We had once promised independent cars and robot chambermaids. Instead, we have seen the rise of artificial intelligence systems that can beat us in failures, analyze huge oars of text and compound sonnets. This was one of the major surprises of the modern was: the physical tasks that are easy for humans are very difficult for robots, while algorithms are able to imitate our intellect.

Another surprise that has long been in perplexed research is the talent of these algorithms for their own type of strange creativity.

The diffusion models, the backbone of image generation tools such as dall · e, image and stable diffusion, are designed to generate carbon copies of images on Whhhhhhohho have been formed. In practice, however, they seem to improvise, mixing elements in images to create something new – not just absurd stains, but images consistent with semantic meaning. It is the “paradox” behind the diffusion models, says Giulio BiroliA researcher and physicist for AI AI at the normal school of superior to Paris: “If they worldwide, they simply show memorization,” he said. “But they don’t die – they are actually able to produce new samples.”

To generate images, Diffusion models use a process called Denising. They convert an image to digital noise (an incoherent collection of pixels), then re -gather it.
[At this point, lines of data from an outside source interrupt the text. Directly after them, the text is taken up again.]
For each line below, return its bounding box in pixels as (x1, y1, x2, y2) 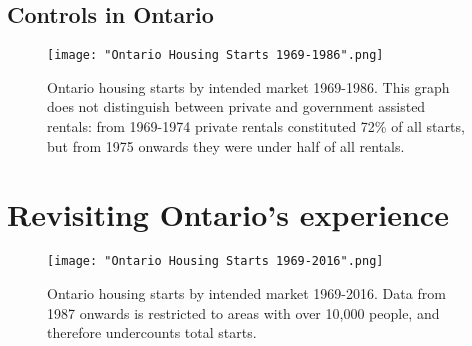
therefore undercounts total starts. (47, 322, 257, 343)
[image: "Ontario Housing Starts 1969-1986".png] (47, 48, 384, 63)
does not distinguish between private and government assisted (47, 96, 426, 117)
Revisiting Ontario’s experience (7, 194, 449, 235)
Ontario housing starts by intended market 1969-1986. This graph (47, 76, 450, 97)
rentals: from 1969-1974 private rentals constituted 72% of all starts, (47, 116, 465, 137)
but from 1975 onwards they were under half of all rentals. (47, 135, 405, 156)
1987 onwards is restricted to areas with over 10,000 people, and (47, 302, 440, 323)

It is like putting a painting several times through a shredder until you have a pile of fine dust, then bring the pieces together. For years, researchers have Wondard: if the models only go up, then how is novelty in the image? It is like enjoying your shredded painting in a brand new work of art.

Now, two physicists have made a surprising affirmation: it is the technical imperfections of the deenizing process itself which leads to the creativity of the diffusion models. In a paper Presented at the international conference on 2025 automatic learning, the duo has developed in the mathematical model of diffusion models formed to show that their creativity So-He-Cland is in fact a deterministic process-a direct and inevitable consequence of their architecture.

By illuminating the black box of diffusion models, the new research could have great implications for future research on AI-and perhaps even for our sub-demand of human creativity. “The real force of the paper is that it makes very precise predictions of something very not embraced,” said Luca Ambrogionito the computer scientist at Radboud University in the Netherlands.

Up to the top

Mason KambA graduate student studying physics applied at the University of Stanford and the main author of the new article, has long been fascinated by morphogenesis: the processes by which living systems self-assemble.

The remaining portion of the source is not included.